Record excerpts: Begin

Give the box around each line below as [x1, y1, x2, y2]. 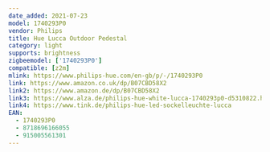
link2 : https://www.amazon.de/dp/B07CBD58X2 [8, 86, 160, 95]
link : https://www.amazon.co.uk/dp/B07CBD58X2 [8, 79, 167, 87]
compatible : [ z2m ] [8, 64, 70, 72]
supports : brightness [8, 49, 81, 57]
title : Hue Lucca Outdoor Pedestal [8, 34, 128, 43]
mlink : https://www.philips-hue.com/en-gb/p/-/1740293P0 [8, 72, 203, 80]
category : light [8, 42, 63, 50]
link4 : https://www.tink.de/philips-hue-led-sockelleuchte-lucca [8, 101, 231, 109]
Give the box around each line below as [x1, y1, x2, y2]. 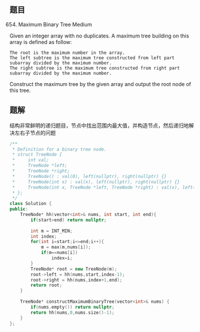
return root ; [30, 282, 63, 288]
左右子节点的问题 [14, 129, 56, 136]
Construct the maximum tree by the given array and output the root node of [9, 80, 192, 87]
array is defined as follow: [9, 38, 72, 45]
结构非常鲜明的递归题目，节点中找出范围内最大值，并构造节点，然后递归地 [9, 122, 189, 129]
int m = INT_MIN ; [30, 228, 73, 234]
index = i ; [51, 255, 73, 261]
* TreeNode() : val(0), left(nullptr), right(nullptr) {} [12, 173, 167, 179]

Record excerpts: End

▸ Work task
Reproduce the records verbatim, omitting all images they contain.

▸ Finished task
Give the box around each line below as [x1, y1, x2, y2]. 
link2 : https://www.amazon.de/dp/B07CBD58X2 [8, 86, 160, 95]
link : https://www.amazon.co.uk/dp/B07CBD58X2 [8, 79, 167, 87]
compatible : [ z2m ] [8, 64, 70, 72]
supports : brightness [8, 49, 81, 57]
title : Hue Lucca Outdoor Pedestal [8, 34, 128, 43]
mlink : https://www.philips-hue.com/en-gb/p/-/1740293P0 [8, 72, 203, 80]
category : light [8, 42, 63, 50]
link4 : https://www.tink.de/philips-hue-led-sockelleuchte-lucca [8, 101, 231, 109]
Give the box around each line below as [x1, y1, x2, y2]. 
return root ; [30, 282, 63, 288]
左右子节点的问题 [14, 129, 56, 136]
Construct the maximum tree by the given array and output the root node of [9, 80, 192, 87]
array is defined as follow: [9, 38, 72, 45]
结构非常鲜明的递归题目，节点中找出范围内最大值，并构造节点，然后递归地 [9, 122, 189, 129]
int m = INT_MIN ; [30, 228, 73, 234]
index = i ; [51, 255, 73, 261]
* TreeNode() : val(0), left(nullptr), right(nullptr) {} [12, 173, 167, 179]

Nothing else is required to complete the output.